The administration claims its 'maximum pressure' campaign will force Iran to negotiate. But sanctions haven't worked. Assassinations haven't worked. And bombing hasn't worked. Every time the US hits Iran, the regime's hardliners gain power. Every time the US destroys an IRGC base, the IRGC gets more recruits. We're not weakening Iran. We're strengthening the very forces we claim to oppose.

And if Iran does build a bomb — because it feels threatened, because it sees no other path to security — then the entire Middle East will go nuclear. Saudi Arabia, Turkey, the UAE. The dominoes will fall. A war that started over a tanker will end with a dozen nuclear-armed states, each one more paranoid than the last.

Conclusion: A War We Can Still Avoid

I'm not naive.

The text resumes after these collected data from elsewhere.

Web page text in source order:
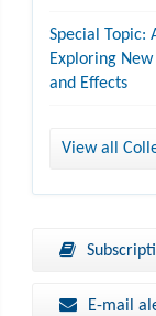
Special Topic:
Exploring
and Effects
View all
E-mail
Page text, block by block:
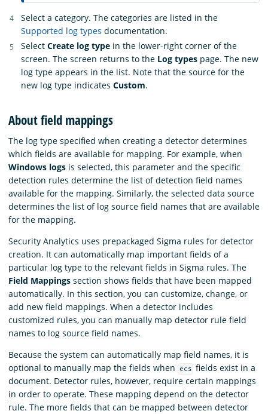
Select a category. The categories are listed in the
Supported log types documentation.
Select Create log type in the lower-right corner of the
screen. The screen returns to the Log types page. The new
log type appears in the list. Note that the source for the
new log type indicates Custom.
About field mappings
The log type specified when creating a detector determines
which fields are available for mapping. For example, when
Windows logs is selected, this parameter and the specific
detection rules determine the list of detection field names
available for the mapping. Similarly, the selected data source
determines the list of log source field names that are available
for the mapping.
Security Analytics uses prepackaged Sigma rules for detector
creation. It can automatically map important fields of a
particular log type to the relevant fields in Sigma rules. The
Field Mappings section shows fields that have been mapped
automatically. In this section, you can customize, change, or
add new field mappings. When a detector includes
customized rules, you can manually map detector rule field
names to log source field names.
Because the system can automatically map field names, it is
optional to manually map the fields when
ecs fields exist in a
document. Detector rules, however, require certain mappings
in order to operate. These mapping depend on the detector
rule. The more fields that can be mapped between detector
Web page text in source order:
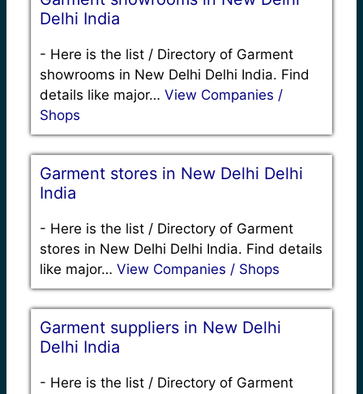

I know that once bombs start falling, they're hard to stop. I know that the Trump administration has painted itself into a corner, and that backing down would be seen as weakness. But I also know that the cost of this war will be borne by people who had no say in it. By the sailors on both sides who will die. By the families in Tehran and Washington who will bury them. By every person on this planet who will pay more for oil, for food, for everything.

The US has a choice. It can double down on a strategy that has failed for three decades. Or it can admit that there is no military solution to Iran — that the only way to peace is through diplomacy, through the very deal it abandoned, through talking to the enemy.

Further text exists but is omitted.